Todos alzaron la vista y vieron un punto negro en el cielo que se aproximaba con rapidez. Solo cuando estuvo más cerca, todos pudieron ver con claridad: era una persona que llegaba sobre una espada voladora.
Al ver a esta persona, los miembros de la Secta de Regreso al Cielo exultaron. La voz del Gran Anciano tembló al exclamar: —Líder de la Alianza Su…
Se le quebró la voz, y los demás también tenían lágrimas en los ojos. En ese momento, ¿qué podía ser más emocionante que la llegada del poderoso Su Yang?
El semblante de Nie Fengshan cambió drásticamente, y dijo con voz grave: —¿Es ese el Maestro Su?
—¿Y quién pensabas que era? —. Mientras hablaba, Su Yang ya había aterrizado en el suelo, justo al lado del Gran Anciano y los demás.

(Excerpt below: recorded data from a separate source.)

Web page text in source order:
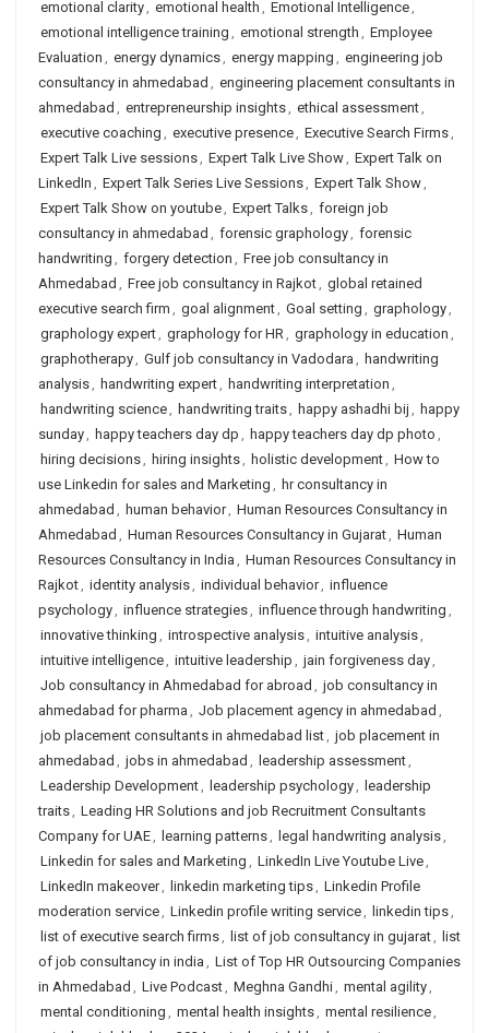
emotional clarity, emotional health , Emotional Intelligence,
emotional intelligence training , emotional strength , Employee
Evaluation , energy dynamics, energy mapping , engineering job
consultancy in ahmedabad , engineering placement consultants in
ahmedabad , entrepreneurship insights, ethical assessment,
executive coaching , executive presence, Executive Search Firms,
Expert Talk Live sessions, Expert Talk Live Show, Expert Talk on
LinkedIn , Expert Talk Series Live Sessions, Expert Talk Show,
Expert Talk Show on youtube, Expert Talks, foreign job
consultancy in ahmedabad , forensic graphology, forensic
handwriting , forgery detection , Free job consultancy in
Ahmedabad , Free job consultancy in Rajkot, global retained
executive search firm , goal alignment, Goal setting , graphology,
graphology expert, graphology for HR, graphology in education ,
graphotherapy, Gulf job consultancy in Vadodara , handwriting
analysis, handwriting expert, handwriting interpretation ,
handwriting science, handwriting traits, happy ashadhi bij , happy
sunday, happy teachers day dp , happy teachers day dp photo ,
hiring decisions, hiring insights, holistic development, How to
use Linkedin for sales and Marketing , hr consultancy in
ahmedabad , human behavior, Human Resources Consultancy in
Ahmedabad , Human Resources Consultancy in Gujarat, Human
Resources Consultancy in India , Human Resources Consultancy in
Rajkot, identity analysis, individual behavior, influence
psychology, influence strategies, influence through handwriting ,
innovative thinking , introspective analysis, intuitive analysis,
intuitive intelligence, intuitive leadership , jain forgiveness day,
Job consultancy in Ahmedabad for abroad , job consultancy in
ahmedabad for pharma , Job placement agency in ahmedabad ,
job placement consultants in ahmedabad list, job placement in
ahmedabad , jobs in ahmedabad , leadership assessment,
Leadership Development, leadership psychology, leadership
traits, Leading HR Solutions and job Recruitment Consultants
Company for UAE, learning patterns, legal handwriting analysis,
Linkedin for sales and Marketing , LinkedIn Live Youtube Live,
LinkedIn makeover, linkedin marketing tips, Linkedin Profile
moderation service, Linkedin profile writing service, linkedin tips,
list of executive search firms, list of job consultancy in gujarat, list
of job consultancy in india , List of Top HR Outsourcing Companies
in Ahmedabad , Live Podcast, Meghna Gandhi, mental agility,
mental conditioning , mental health insights, mental resilience,

El rostro de Nie Fengshan se ensombreció aún más. Solo había oído hablar de la reputación de Su Yang y nunca lo había visto en persona. Sin embargo, por la información difundida por Liao Yuxuan y otros, se había convencido de que la fuerza de Su Yang no era formidable, creyendo que todo se debía al apoyo de Ye Jiansheng y Lian Wanxiong. Por eso la Familia Nie había actuado con contundencia, atacando a la Secta de Regreso al Cielo, y él incluso deseaba derrotar al propio Su Yang para acrecentar su fama.
Pero ahora, al ver a Su Yang llegar desde el cielo sobre una espada, por fin se dio cuenta de que la fuerza de Su Yang no era para nada simple. La mera capacidad de llegar volando sobre una espada era algo que él no podía lograr.
Nie Fengshan retrocedió un ligero paso y, en ese instante, los otros dos Soberanos también llegaron prestos, colocándose junto a Nie Fengshan.
Solo entonces Nie Fengshan suspiró aliviado y dijo con frialdad: —La puntualidad del Maestro Su es verdaderamente impecable. Si hubiera llegado un poco más tarde, ¡quizá habría presenciado un espectáculo interesante con la Dama del Maestro de Secta!
Su Yang lo ignoró, se volvió hacia el Gran Anciano y los demás y, tras una leve inclinación, dijo: —¡Lamento la tardanza!
El Gran Anciano y los demás tenían los ojos llorosos. —¡Que el Líder de la Alianza Su venga a nuestro rescate es un honor para nosotros! —dijo el Gran Anciano con voz temblorosa—. Nosotros, en la Secta de Regreso al Cielo, estamos profundamente agradecidos por salvarnos la vida.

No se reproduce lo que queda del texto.